Thembinkosi Lesley Dladla – EMRS Shift Supervisor

Wenn Mitarbeiter von NGOs und Rettungsdiensten als Außenstehende in diese Siedlungen kommen, haben sie große Probleme, die Leute zu finden, denen sie helfen möchten. Die Teams der örtlichen Notarztwagen, die in ganz Durban unterwegs sind, müssen bei Einsätzen in Townships wiederholt Passanten stoppen, um sich den Weg beschreiben zu lassen. Und selbst dann bekommen sie meist nur nahegelegene Orientierungspunkte genannt, wie eine Schule, Kirche oder ein Geschäft, wo sie dann jemanden treffen, der sie zum eigentlichen Einsatzort bringt. In KwaNdengezi dauert es daher im Durchschnitt zwei bis drei Stunden, bis Hilfe kommt und oft noch länger. Da in Notfällen aber jede Sekunde zählt, sterben Menschen, während der Krankenwagen sich durchfragen muss.

Adressen als Lebensretter in südafrikanischen Townships


Ein Mann und seine Mission

Dr.
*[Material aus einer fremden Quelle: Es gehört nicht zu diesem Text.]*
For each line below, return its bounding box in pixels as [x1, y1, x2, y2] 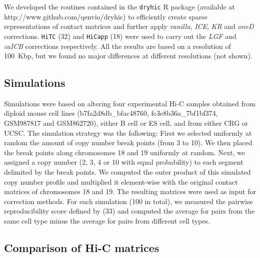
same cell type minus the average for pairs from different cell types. [4, 216, 210, 226]
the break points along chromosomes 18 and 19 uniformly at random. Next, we [4, 147, 245, 157]
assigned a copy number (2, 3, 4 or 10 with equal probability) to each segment [4, 157, 243, 167]
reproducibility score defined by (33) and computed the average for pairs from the [4, 206, 255, 216]
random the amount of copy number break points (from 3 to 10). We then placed [4, 137, 252, 148]
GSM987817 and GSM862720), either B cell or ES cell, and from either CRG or [4, 118, 248, 128]
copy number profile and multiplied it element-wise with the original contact [4, 176, 238, 187]
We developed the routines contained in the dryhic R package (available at [4, 1, 235, 11]
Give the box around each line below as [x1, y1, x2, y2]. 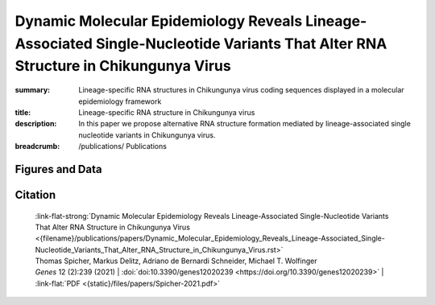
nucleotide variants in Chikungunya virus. [78, 130, 216, 140]
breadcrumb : [14, 142, 60, 151]
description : [14, 119, 57, 129]
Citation [14, 188, 56, 201]
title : [14, 107, 31, 117]
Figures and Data [14, 162, 102, 176]
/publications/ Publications [78, 142, 167, 151]
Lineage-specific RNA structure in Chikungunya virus [78, 107, 255, 117]
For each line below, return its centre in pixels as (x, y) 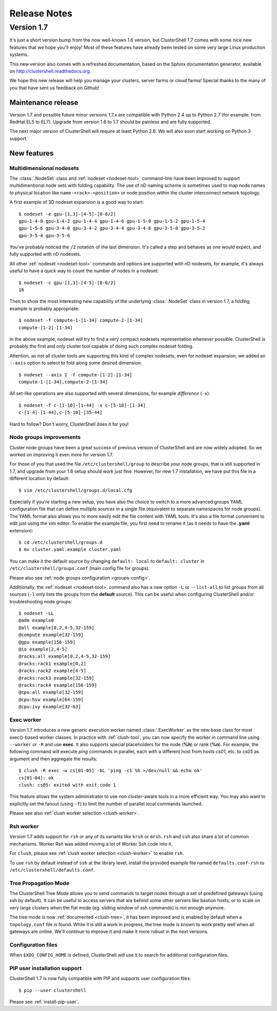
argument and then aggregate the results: (53, 759)
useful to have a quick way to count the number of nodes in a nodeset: (84, 271)
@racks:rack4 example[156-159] (58, 685)
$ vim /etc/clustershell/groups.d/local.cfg (76, 490)
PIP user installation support (46, 968)
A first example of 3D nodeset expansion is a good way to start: (77, 202)
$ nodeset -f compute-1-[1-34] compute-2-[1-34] (81, 320)
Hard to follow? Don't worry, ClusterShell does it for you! (69, 424)
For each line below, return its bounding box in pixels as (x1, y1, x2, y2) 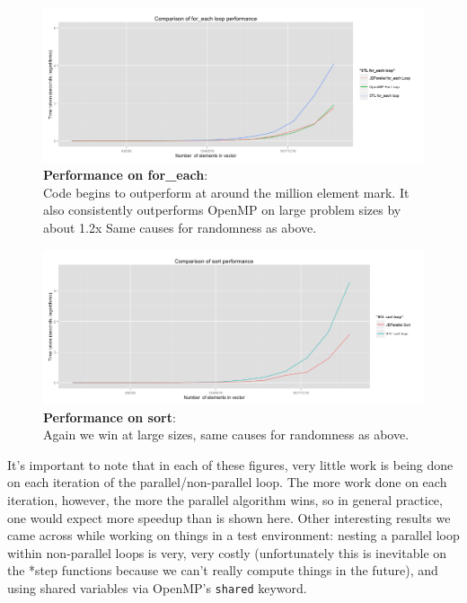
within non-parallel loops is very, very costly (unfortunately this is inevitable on (7, 543, 447, 562)
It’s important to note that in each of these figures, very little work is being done (7, 455, 454, 474)
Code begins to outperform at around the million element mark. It (43, 182, 410, 201)
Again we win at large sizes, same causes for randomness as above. (43, 425, 410, 444)
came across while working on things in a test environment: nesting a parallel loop (7, 526, 460, 545)
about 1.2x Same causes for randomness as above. (43, 217, 317, 236)
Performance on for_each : (43, 165, 208, 184)
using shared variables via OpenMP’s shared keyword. (7, 579, 307, 598)
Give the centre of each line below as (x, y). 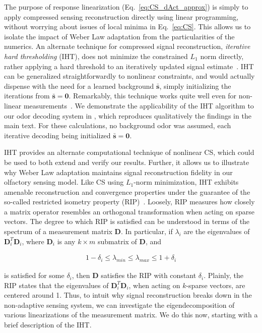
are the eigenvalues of (217, 231)
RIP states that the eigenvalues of (56, 285)
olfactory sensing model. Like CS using (64, 182)
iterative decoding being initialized (57, 135)
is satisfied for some (34, 275)
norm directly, (222, 56)
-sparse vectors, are (216, 285)
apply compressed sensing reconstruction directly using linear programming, (121, 16)
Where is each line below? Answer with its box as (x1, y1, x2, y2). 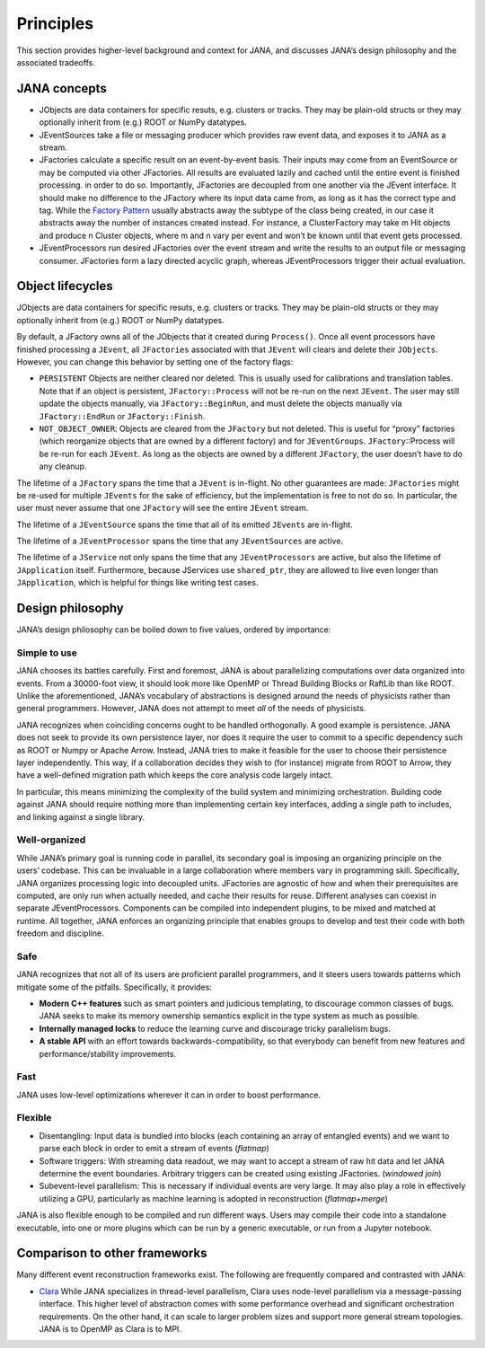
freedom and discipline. (16, 928, 104, 938)
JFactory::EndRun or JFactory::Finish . (39, 410, 206, 421)
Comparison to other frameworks (16, 1246, 207, 1261)
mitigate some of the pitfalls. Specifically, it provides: (16, 982, 213, 992)
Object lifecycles (16, 278, 113, 294)
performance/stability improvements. (39, 1048, 177, 1059)
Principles (16, 13, 94, 33)
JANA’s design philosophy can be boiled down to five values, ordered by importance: (16, 624, 331, 635)
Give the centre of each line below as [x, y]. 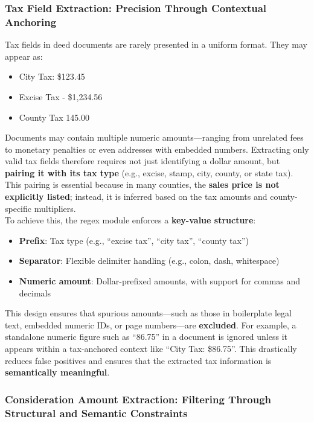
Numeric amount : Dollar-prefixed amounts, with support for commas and [160, 281]
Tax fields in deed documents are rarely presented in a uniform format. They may [156, 44]
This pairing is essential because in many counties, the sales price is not [142, 184]
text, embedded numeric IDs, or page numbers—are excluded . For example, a [151, 324]
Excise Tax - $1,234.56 [61, 96]
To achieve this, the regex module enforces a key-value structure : [130, 220]
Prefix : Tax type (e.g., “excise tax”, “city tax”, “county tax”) [134, 240]
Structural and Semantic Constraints [96, 413]
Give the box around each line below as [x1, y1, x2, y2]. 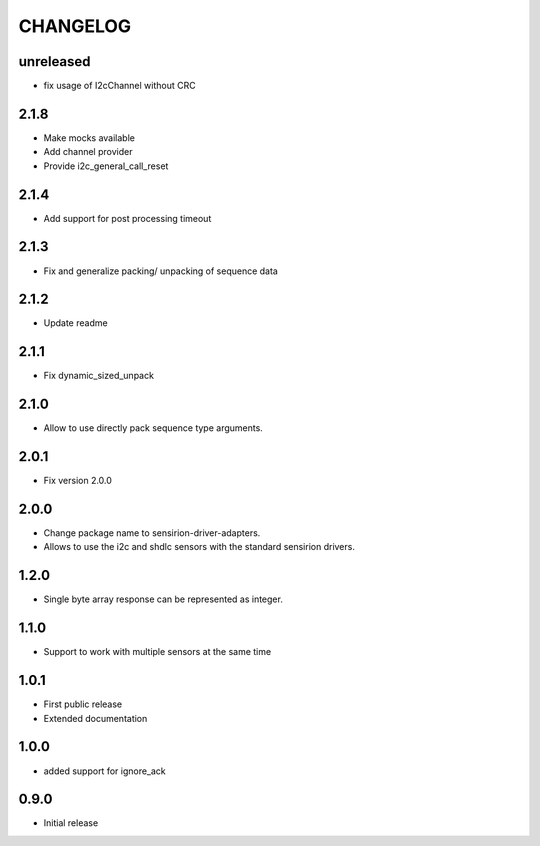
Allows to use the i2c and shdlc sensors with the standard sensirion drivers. [43, 541, 355, 553]
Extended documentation [43, 712, 148, 724]
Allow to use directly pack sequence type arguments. [43, 422, 264, 434]
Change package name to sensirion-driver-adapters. [43, 527, 261, 539]
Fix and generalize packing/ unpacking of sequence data [43, 265, 279, 277]
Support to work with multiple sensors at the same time [43, 646, 272, 658]
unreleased [18, 53, 91, 70]
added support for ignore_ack [43, 765, 167, 777]
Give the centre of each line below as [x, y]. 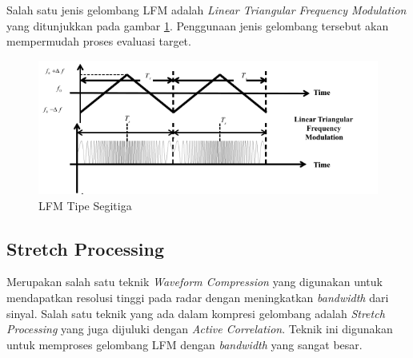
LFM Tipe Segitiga [85, 205]
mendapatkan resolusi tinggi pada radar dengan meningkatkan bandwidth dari [198, 298]
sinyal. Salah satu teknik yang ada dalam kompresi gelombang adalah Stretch [196, 313]
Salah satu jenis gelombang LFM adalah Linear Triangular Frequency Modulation [206, 10]
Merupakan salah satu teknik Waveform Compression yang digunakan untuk [194, 282]
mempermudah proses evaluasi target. [99, 41]
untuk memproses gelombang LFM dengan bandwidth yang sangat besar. [184, 344]
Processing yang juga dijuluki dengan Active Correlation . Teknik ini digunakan [200, 329]

Coenie Louw, der Gründer und Direktor des Gateway Health Institute, ist eine Schlüsselfigur für die Verbesserung der medizinischen Versorgung in der Region. Das Institut unterhält wichtige Community-Programme in den Townships und informellen Siedlungen des Landes. Es hilft bei der Versorgung mit Medikamenten, ermöglicht die Notfallversorgung von Gebärenden, erfasst die Lage von Krankenhäusern und Einrichtungen der Gesundheitsversorgung und identifiziert sogar kritische Punkte, an denen möglicherweise Menschenrechtsverletzungen stattfinden. Allerdings hängt der Erfolg solcher Projekte davon ab, dass man Menschen und ihre Häuser auch finden kann – und genau das erschwert die Arbeit der Organisation schon seit vielen Jahren.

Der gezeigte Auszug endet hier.